Foto di Chiara Boscarol

 Nel tuo progetto fotografico di cui mi hai parlato, con quali criteri scegli il volto o la situazione da abbinare con la statua?

La scelta iniziale in genere si concentra su di un luogo, lo esploro con lentezza cercando di cogliere gli elementi che più mi paiono interessanti. Altre volte fisso l’attenzione su determinati elementi e vago alla ricerca di dettagli che attirano la mia attenzione. Il progetto di cui abbiamo parlato mi ha portato a scoprire i cimiteri delle molte confessioni di Trieste. Entrandovi mi è tornato alla mente Tommasi di Lampedusa, al racconto in cui parla di  statue con poteri inaspettati, che quasi prendono vita durante la notte,  nell’epoca  di passaggio tra mondo pagano e cristianità. Per i pagani le statue non erano solo blocchi di materia inanimata, ma erano personificazioni ancora capaci di parlare e comunicare con il mondo dei viventi. E in questo mi sento molto vicina alle nostre antiche origini pagane.

Foto di Chiara Boscarol

 Che tipo di viaggiatrice sei?

Insaziabile. Adoro viaggiare, la sento come una necessità periodica e ciclica. Negli anni ho sperimentato molti modi di viaggiare, da quelli rapidi a quelli con ritmi lenti via terra, o mare. Sono proprio questi ultimi i miei preferiti, sono convita ti diano molte più possibilità di scoprire le storie delle persone o le piccole realtà con le loro infinite sfaccettature. I prossimi viaggi che vorrei sperimentare sono interamente a piedi e in bicicletta. Il viaggio in Vespa mi è sembrato subito un’ottima idea,  molto vicino alle mie inclinazioni.  

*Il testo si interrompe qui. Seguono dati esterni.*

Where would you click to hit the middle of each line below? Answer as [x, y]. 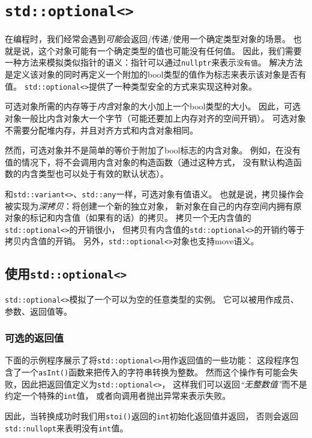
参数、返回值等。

 Come ti sei trovata in sella ad un veicolo lento?

Benissimo, e che veicolo! Fare il passeggero offre poi la grande possibilità di poter spalancare gli occhi su tutto, persone, paesaggio, alberi e atmosfere. È perfetto!

Cosa  ricordi di più dei viaggi passati?

I compagni di viaggio e i luoghi sono le prime risposte, ma accanto a queste ci sono una serie di situazioni inaspettate che mi hanno colpita. La gentilezza delle persone in luoghi sperduti, pronte ad aiutare degli stranieri senza un letto per la notte in un piccolo villaggio bosniaco, o la solidarietà inaspettata di un ristoratore andaluso verso due studenti squattrinati. Penso siano gli incontri con le persone e l’umanità che ne scaturisce che fa sì che un episodio si fissi nella memoria e nel cuore.